En effet, s'il était possible que l'individu, la famille, la classe, la nation, qui se trouvent à portée de certains avantages naturels, ou qui ont fait dans l'industrie une découverte importante, ou qui ont acquis par l'épargne les instruments de la production, s'il était possible, dis-je, qu'ils fussent soustraits d'une manière permanente à la loi de la Concurrence, il est clair que cet individu, cette famille, cette nation auraient à tout jamais le monopole d'une rémunération exceptionnelle, aux dépens de l'humanité. Où en serions-nous, si les habitants des régions équinoxiales, affranchis entre eux de toute rivalité, pouvaient, en échange de leur sucre, de leur café, de leur coton, de leurs épiceries, exiger de nous, non pas la restitution d'un travail égal au leur, mais une peine égale à celle qu'il nous faudrait prendre nous-mêmes pour produire ces choses sous notre rude climat? Quelle incalculable distance séparerait les diverses conditions des hommes, si la race de Cadmus était la seule qui sût lire; si nul n'était admis à manier une charrue à moins de prouver qu'il descend en droite ligne de Triptolème; si seuls, les descendants de Guttenberg pouvaient imprimer, les fils d'Arkwright mettre en mouvement une filature, les neveux de Watt faire fumer la cheminée d'une locomotive? Mais la Providence n'a pas voulu qu'il en fût ainsi. Elle a placé dans la machine sociale un ressort qui n'a rien de plus surprenant que sa puissance, si ce n'est sa simplicité; ressort par l'opération duquel toute force productive, toute supériorité de procédé, tout avantage, en un mot, qui n'est pas du travail propre, s'écoule entre les mains du producteur, ne s'y arrête, sous forme de rémunération exceptionnelle, que le temps nécessaire pour exciter son zèle, et vient, en définitive, grossir le patrimoine commun et gratuit de l'humanité, et s'y résoudre en satisfactions individuelles toujours progressives, toujours plus également réparties; ce ressort, c'est la Concurrence. Nous avons vu ses effets économiques; il nous resterait à jeter un rapide regard sur quelques-unes de ses conséquences politiques et morales. Je me bornerai à indiquer les plus importantes.

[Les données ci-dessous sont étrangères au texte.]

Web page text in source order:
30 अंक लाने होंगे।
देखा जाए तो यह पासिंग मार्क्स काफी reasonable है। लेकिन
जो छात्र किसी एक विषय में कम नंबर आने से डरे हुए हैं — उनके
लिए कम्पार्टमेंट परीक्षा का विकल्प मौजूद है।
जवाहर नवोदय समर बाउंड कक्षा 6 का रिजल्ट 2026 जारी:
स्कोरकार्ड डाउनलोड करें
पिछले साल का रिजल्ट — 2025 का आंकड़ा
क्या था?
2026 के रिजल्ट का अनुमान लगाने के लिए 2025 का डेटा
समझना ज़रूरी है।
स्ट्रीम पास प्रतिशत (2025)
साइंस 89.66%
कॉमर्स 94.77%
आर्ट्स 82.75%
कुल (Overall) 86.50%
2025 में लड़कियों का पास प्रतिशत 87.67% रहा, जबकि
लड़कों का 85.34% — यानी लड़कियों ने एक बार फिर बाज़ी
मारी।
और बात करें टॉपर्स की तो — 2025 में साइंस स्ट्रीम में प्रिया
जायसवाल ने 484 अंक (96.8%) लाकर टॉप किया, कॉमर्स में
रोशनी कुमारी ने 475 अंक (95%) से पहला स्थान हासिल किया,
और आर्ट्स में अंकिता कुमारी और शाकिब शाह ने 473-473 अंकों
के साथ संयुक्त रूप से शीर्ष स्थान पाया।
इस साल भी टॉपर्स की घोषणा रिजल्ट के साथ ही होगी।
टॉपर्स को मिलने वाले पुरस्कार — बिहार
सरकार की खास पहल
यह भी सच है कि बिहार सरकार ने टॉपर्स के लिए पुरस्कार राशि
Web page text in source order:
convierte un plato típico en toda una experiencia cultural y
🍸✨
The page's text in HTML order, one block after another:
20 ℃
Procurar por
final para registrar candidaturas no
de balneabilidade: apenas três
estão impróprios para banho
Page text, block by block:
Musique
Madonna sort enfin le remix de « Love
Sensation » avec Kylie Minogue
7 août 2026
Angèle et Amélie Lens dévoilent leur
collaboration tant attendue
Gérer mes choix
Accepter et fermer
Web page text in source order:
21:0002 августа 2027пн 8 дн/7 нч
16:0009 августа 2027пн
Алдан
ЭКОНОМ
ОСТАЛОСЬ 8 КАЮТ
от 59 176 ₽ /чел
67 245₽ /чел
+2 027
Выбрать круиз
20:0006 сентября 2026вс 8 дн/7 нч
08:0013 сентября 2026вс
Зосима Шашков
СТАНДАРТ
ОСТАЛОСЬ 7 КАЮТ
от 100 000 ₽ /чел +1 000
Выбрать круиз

Des esprits superficiels ont accusé la Concurrence d'introduire l'antagonisme parmi les hommes. Cela est vrai et inévitable tant qu'on ne les considère que dans leur qualité de producteurs; mais placez-vous au point de vue de la consommation, et vous verrez la Concurrence elle-même rattacher les individus, les familles, les classes, les nations et les races, par les liens de l'universelle fraternité.

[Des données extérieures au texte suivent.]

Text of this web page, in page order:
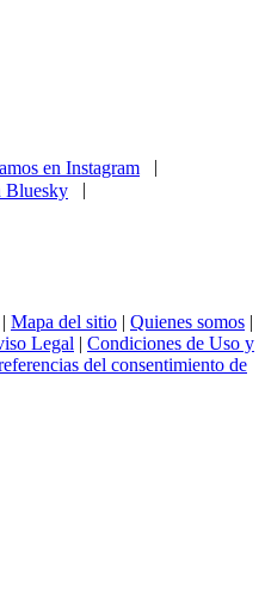
|
|
| Mapa del sitio | Quienes somos |
Legal | Condiciones de Uso y
del consentimiento de
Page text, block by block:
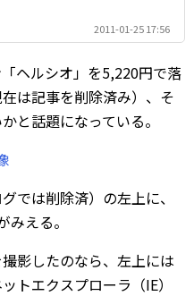
2011-01-25 17:56
ヘルシオ」を5,220円で落
は記事を削除済み）、そ
と話題になっている。
では削除済）の左上に、
みえる。
影したのなら、左上には
トエクスプローラ（IE）
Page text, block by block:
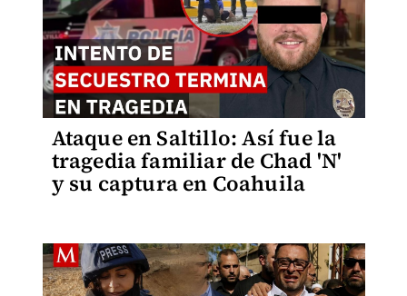
Ataque en Saltillo: Así fue la
tragedia familiar de Chad 'N'
y su captura en Coahuila
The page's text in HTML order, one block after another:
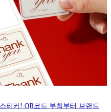
티커! QR코드 부착부터 브랜드
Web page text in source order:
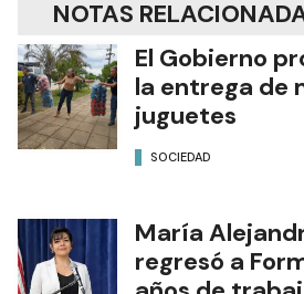
NOTAS
El Gobierno
la entrega de
juguetes
SOCIEDAD
María
regresó a

Puisque les biens qui semblent être d'abord l'apanage de quelques-uns deviennent, par un admirable décret de la munificence divine, le patrimoine commun de tous; puisque les avantages naturels de situation, de fertilité, de température, de richesses minéralogiques et même d'aptitude industrielle, ne font que glisser sur les producteurs, à cause de la Concurrence qu'ils se font entre eux, et tournent exclusivement au profit des consommateurs; il s'ensuit qu'il n'est aucun pays qui ne soit intéressé à l'avancement de tous les autres. Chaque progrès qui se fait à l'Orient est une richesse en perspective pour l'Occident. Du combustible découvert dans le Midi, c'est du froid épargné aux hommes du Nord. La Grande-Bretagne a beau faire faire des progrès à ses filatures, ce ne sont pas ses capitalistes qui en recueillent le bienfait, car l'intérêt de l'argent ne hausse pas; ce ne sont pas ses ouvriers, car le salaire reste le même; mais, à la longue, c'est le Russe, c'est le Français, c'est l'Espagnol, c'est l'humanité, en un mot, qui obtient des satisfactions égales avec moins de peine, ou, ce qui revient au même, des satisfactions supérieures, à peine égale.

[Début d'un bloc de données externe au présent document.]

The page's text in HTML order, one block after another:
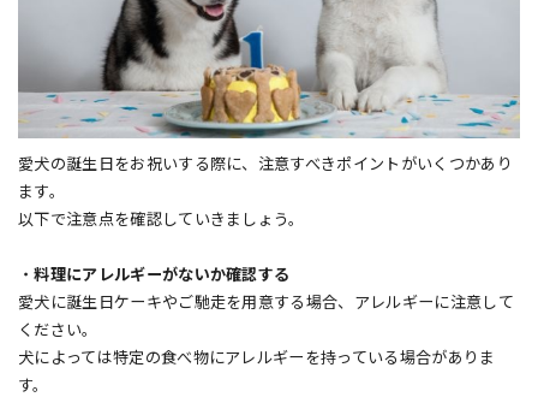
愛犬の誕生日をお祝いする際に、注意すべきポイントがいくつかあり
ます。
以下で注意点を確認していきましょう。
・料理にアレルギーがないか確認する
愛犬に誕生日ケーキやご馳走を用意する場合、アレルギーに注意して
ください。
犬によっては特定の食べ物にアレルギーを持っている場合がありま
す。
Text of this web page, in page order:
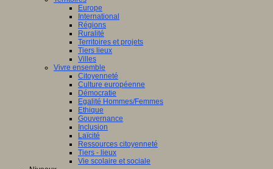
Europe
International
Régions
Ruralité
Territoires et projets
Tiers lieux
Villes
Vivre ensemble
Citoyenneté
Culture européenne
Démocratie
Egalité Hommes/Femmes
Ethique
Gouvernance
Inclusion
Laïcité
Ressources citoyenneté
Tiers - lieux
Vie scolaire et sociale
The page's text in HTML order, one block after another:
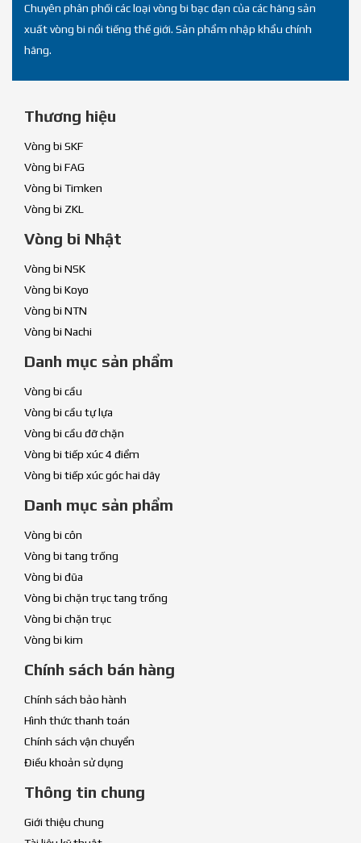
Chuyên phân phối các loại vòng bi bạc đạn của các hãng sản
xuất vòng bi nổi tiếng thế giới. Sản phẩm nhập khẩu chính
hãng.
Thương hiệu
Vòng bi SKF
Vòng bi FAG
Vòng bi Timken
Vòng bi ZKL
Vòng bi Nhật
Vòng bi NSK
Vòng bi Koyo
Vòng bi NTN
Vòng bi Nachi
Danh mục sản phẩm
Vòng bi cầu
Vòng bi cầu tự lựa
Vòng bi cầu đỡ chặn
Vòng bi tiếp xúc 4 điểm
Vòng bi tiếp xúc góc hai dãy
Danh mục sản phẩm
Vòng bi côn
Vòng bi tang trống
Vòng bi đũa
Vòng bi chặn trục tang trống
Vòng bi chặn trục
Vòng bi kim
Chính sách bán hàng
Chính sách bảo hành
Hình thức thanh toán
Chính sách vận chuyển
Điều khoản sử dụng
Thông tin chung
Giới thiệu chung
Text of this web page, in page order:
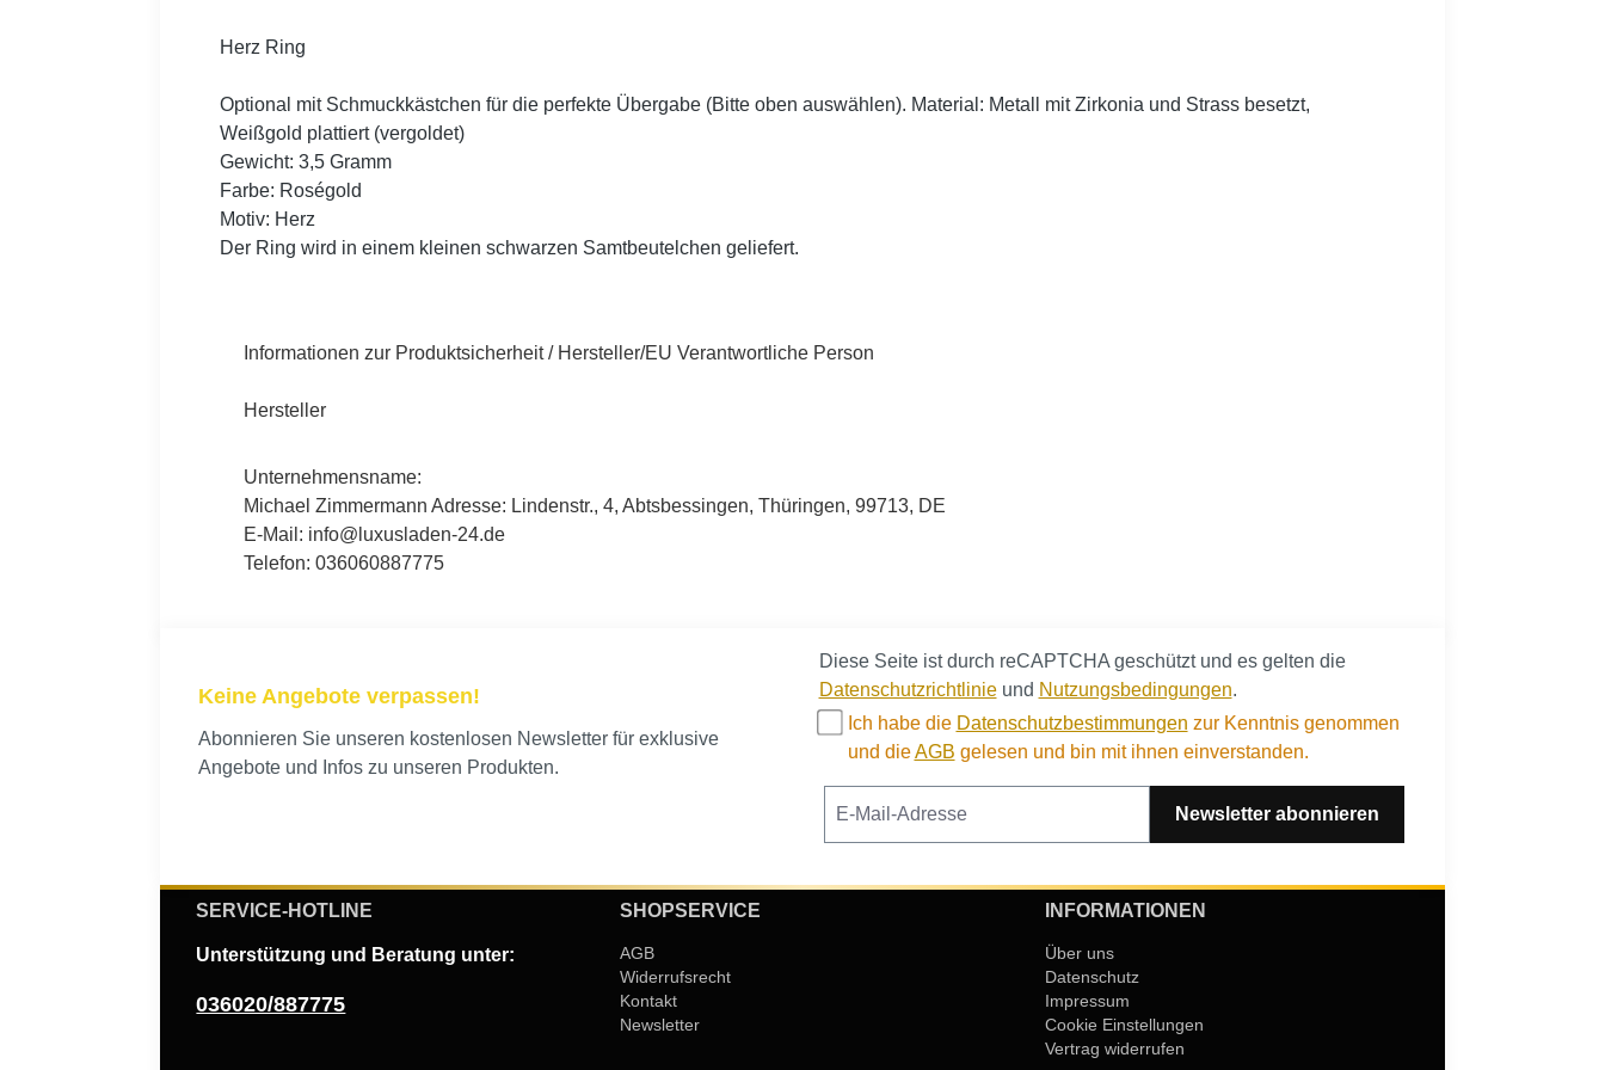
Herz Ring
Optional mit Schmuckkästchen für die perfekte Übergabe (Bitte oben auswählen). Material: Metall mit Zirkonia und Strass besetzt,
Weißgold plattiert (vergoldet)
Gewicht: 3,5 Gramm
Farbe: Roségold
Motiv: Herz
Der Ring wird in einem kleinen schwarzen Samtbeutelchen geliefert.
Informationen zur Produktsicherheit / Hersteller/EU Verantwortliche Person
Hersteller
Unternehmensname:
Michael Zimmermann Adresse: Lindenstr., 4, Abtsbessingen, Thüringen, 99713, DE
E-Mail: info@luxusladen-24.de
Telefon: 036060887775
Keine Angebote verpassen!
Abonnieren Sie unseren kostenlosen Newsletter für exklusive
Angebote und Infos zu unseren Produkten.
Diese Seite ist durch reCAPTCHA geschützt und es gelten die
Datenschutzrichtlinieund Nutzungsbedingungen.
Ich habe die Datenschutzbestimmungen zur Kenntnis genommen
und dieAGB gelesen und bin mit ihnen einverstanden.
Newsletter abonnieren
SERVICE-HOTLINE
Unterstützung und Beratung unter:
036020/887775
SHOPSERVICE
AGB
Widerrufsrecht
Kontakt
Newsletter
INFORMATIONEN
Über uns
Datenschutz
Impressum
Cookie Einstellungen
Vertrag widerrufen

Je n'ai parlé que des biens; j'aurais pu en dire autant des maux qui frappent certains peuples ou certaines régions. L'action propre de la Concurrence est de rendre général ce qui était particulier. Elle agit exactement sur le principe des assurances. Un fléau ravage-t-il les terres des agriculteurs, ce sont les mangeurs de pain qui en souffrent. Un impôt injuste atteint-il la vigne en France, il se traduit en cherté du vin pour tous les buveurs de la terre: ainsi les biens et les maux qui ont quelque permanence ne font que glisser sur les individualités, les classes, les peuples; leur destinée providentielle est d'aller, à la longue, affecter l'humanité tout entière, et élever ou abaisser le niveau de sa condition. Dès lors, envier à quelque peuple que ce soit la fertilité de son sol, ou la beauté de ses ports et de ses fleuves, ou la chaleur de son soleil, c'est méconnaître des biens auxquels nous sommes appelés à participer; c'est dédaigner l'abondance qui nous est offerte; c'est regretter la fatigue qui nous est épargnée. Dès lors, les jalousies nationales ne sont pas seulement des sentiments pervers, ce sont encore des sentiments absurdes. Nuire à autrui, c'est se nuire à soi-même; semer des obstacles dans la voie des autres, tarifs, coalitions ou guerres, c'est embarrasser sa propre voie. Dès lors, les passions mauvaises ont leur châtiment comme les sentiments généreux ont leur récompense. L'inévitable sanction d'une exacte justice distributive parle à l'intérêt, éclaire l'opinion, proclame et doit faire prévaloir enfin, parmi les hommes, cette maxime d'éternelle vérité: L'utile, c'est un des aspects du juste; la liberté, c'est la plus belle des harmonies sociales; l'équité, c'est la meilleure politique.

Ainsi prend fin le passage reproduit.